Antibody Responses to Spike Glycoprotein Are More Stable Than Responses to Nucleocapsid

(A–C) Antibody titers for mild infections over time to RBD (A), S2 (B), and N (C) for PCR-confirmed subjects and seropositive samples from community serological testing. Solid lines connect data from individuals sampled serially over time. Blue line depicts smoothing splines curve fit with 4 knots. Dashed line depicts mean values from seronegative controls.

(D) Subjects sampled serially were assessed for changes in antibody titers to RBD, S2, and N from the first draw to the last draw collected. Only subjects in which the last draw occurred >6 weeks from onset are shown. The p values were calculated by paired 1-way ANOVA.

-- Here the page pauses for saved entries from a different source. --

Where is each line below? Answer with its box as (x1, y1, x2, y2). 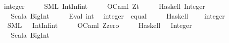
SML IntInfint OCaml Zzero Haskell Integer (7, 20, 192, 30)
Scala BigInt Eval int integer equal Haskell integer (10, 10, 225, 21)
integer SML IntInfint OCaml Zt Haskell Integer (3, 1, 205, 11)

(E) Neutralizing titers were measured for longitudinal subjects over time post-onset. Solid lines connect data from individuals sampled serially over time. Spline curve (blue line) was generated in Prism using Loess smoothing splines. Pseudo-R2 values were calculated as the squared correlation of the predicted outcomes and the actual outcomes from the fitted model.

Discussion

Here, we demonstrated that using two antigenically distinct serological tests can greatly remedy specificity problems that are exacerbated in low SARS-CoV-2 seroprevalence communities. RBD and S2 seroreactivity behaved independently for SARS-CoV-2-unexposed individuals, thereby suggesting that the theoretical false-positive rate of the overall assay is the product of the two tests. Using neutralization assays to confirm these results, we found our empirically determined false-positive rate to be <0.02% (1 out of 5,882), consistent with the independence of the RBD and S2 tests. The tight co-incidence between RBD/S2 positivity and the presence of neutralizing antibodies, even in low-seroprevalence populations, is especially valuable for identifying individuals who likely have some degree of immunity. Surprisingly, the N, which is used by several commercial serological tests as an antigen, did not perform as well in our assays and had high false-positive and -negative rates.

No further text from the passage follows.